Lorsque, dans les années 1980, je lui ai commandé Fantaisie pour Quintette de cuivres2, il n’avait pas écrit depuis longtemps et m’a même dit que, par cette commande, je lui avais redonné le goût à écrire. Dans cette Fantaisie, on retrouve le “style Martial”, ces phrasés si identifiables, cet univers harmonique très riche et ces rythmiques si difficiles à jouer pour un groupe, car elles sont pensées par une seule personne et doivent être jouées par plusieurs… Ce fut un grand plaisir de jouer cela car nous retrouvions l’univers de Martial et son SON ! Nous avons aussi été séduits par sa personnalité et sa modestie.
Martial Solal a-t-il commenté sa partition de quelques consignes orales ?
Pas tellement, car l’essentiel est dans la partition, très difficile. Il connaissait mon appétence pour le jazz et je crois que, comme tout créateur, il est curieux de voir comment les musiciens s’approprient sa musique. Tous vous diront qu’il écrit difficile, c’est vrai, mais il connaît aussi très bien les instruments, il sait la musique qu’il veut faire, il l’entend clairement, alors pour nous, à l’honneur de jouer sa musique, s’ajoute ce confort et ce plaisir de la jouer. C’est aussi très rare de rencontrer autant de talent chez une même personne, c’est un monument de la musique au sens large.
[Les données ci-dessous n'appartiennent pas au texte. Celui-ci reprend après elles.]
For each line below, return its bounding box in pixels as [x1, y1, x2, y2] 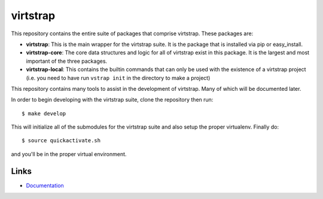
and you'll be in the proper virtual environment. [11, 150, 127, 158]
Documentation [26, 182, 64, 189]
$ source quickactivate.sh [22, 137, 101, 144]
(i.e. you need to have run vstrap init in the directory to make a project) [26, 74, 211, 81]
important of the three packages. [26, 57, 108, 65]
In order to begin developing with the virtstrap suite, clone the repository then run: [11, 96, 214, 103]
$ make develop [22, 110, 66, 117]
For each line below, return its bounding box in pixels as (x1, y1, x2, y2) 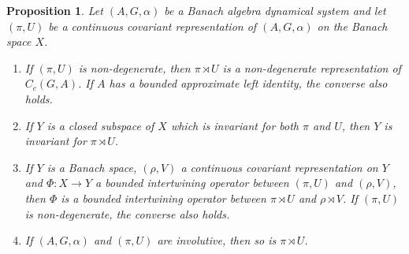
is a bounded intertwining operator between (61, 189, 266, 206)
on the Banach (317, 17, 388, 34)
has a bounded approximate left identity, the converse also (109, 75, 388, 92)
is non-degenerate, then (78, 59, 191, 76)
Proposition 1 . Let (6, 2, 103, 18)
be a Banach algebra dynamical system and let (164, 2, 386, 18)
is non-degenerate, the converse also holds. (24, 205, 230, 222)
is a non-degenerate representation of (222, 59, 401, 76)
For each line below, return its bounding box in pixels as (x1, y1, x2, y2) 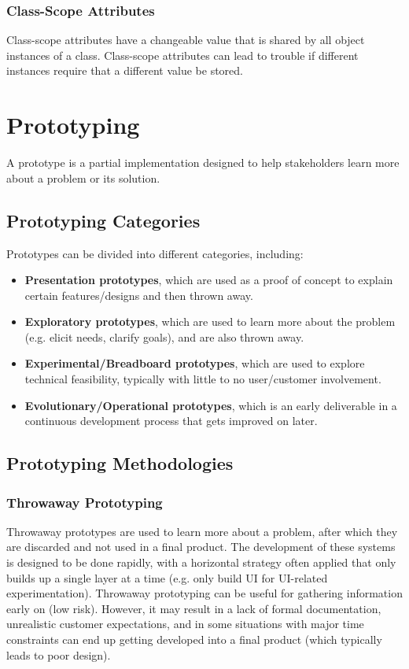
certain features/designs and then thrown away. (24, 286, 253, 303)
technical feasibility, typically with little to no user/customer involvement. (24, 371, 381, 387)
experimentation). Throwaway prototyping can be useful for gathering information (6, 585, 403, 601)
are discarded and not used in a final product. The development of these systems (6, 538, 396, 555)
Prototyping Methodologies (6, 451, 234, 475)
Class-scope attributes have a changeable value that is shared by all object (6, 31, 365, 48)
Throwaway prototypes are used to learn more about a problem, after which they (6, 523, 398, 539)
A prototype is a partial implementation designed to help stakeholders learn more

Il est une de mes grandes rencontres musicales et incarne parfaitement la ligne que j’ai choisie. Je sais aussi de certaines de ses phrases qu’il aurait aimé les entendre comme auraient pu les jouer Roger Guérin ou Éric Le Lann. Cela m’a aidé à trouver ma voie.
J’ai éprouvé les mêmes satisfactions avec Patrice Caratini lorsqu’il m’écrivit Bleue comme une Orange pour trompette et orchestre de jazz (créé à Radio France en février 2003). « Un concerto pour un classique qui s’intéresse au jazz mais qui n’est pas jazzman, avec orchestre de jazz » : c’est exactement le chemin que je voulais parcourir…
Voyez-vous des parentés avec d’autres écritures contemporaines ?
Martial est une synthèse aboutie de tous les courants qu’il a traversés. Vous connaissez son parcours. Très tôt, il est devenu “singulier”, reconnaissable par un jeu qui a intégré l’école de Vienne, les bons côtés du free, les diverses tendances du jazz… et son passé de jazzman plus “classique”. Très tôt, il a eu ce son particulier, cette diction que l’on dit décousue, à tort car elle a toute sa cohérence selon une construction rigoureuse. Il ne parle pas comme tout le monde, qu’on l’écoute en piano solo (mon préféré), en big band ou en symphonique… J’ai poursuivi la filiation en enregistrant un CD de standards, “Tête à tête” avec Manuel Rocheman (Indesens). Je crois que Martial n’est pas très loin !
1 Thierry Caens “3ème Souffle” (Indesens).
2 Concert Arban “Brass Création” (Arion).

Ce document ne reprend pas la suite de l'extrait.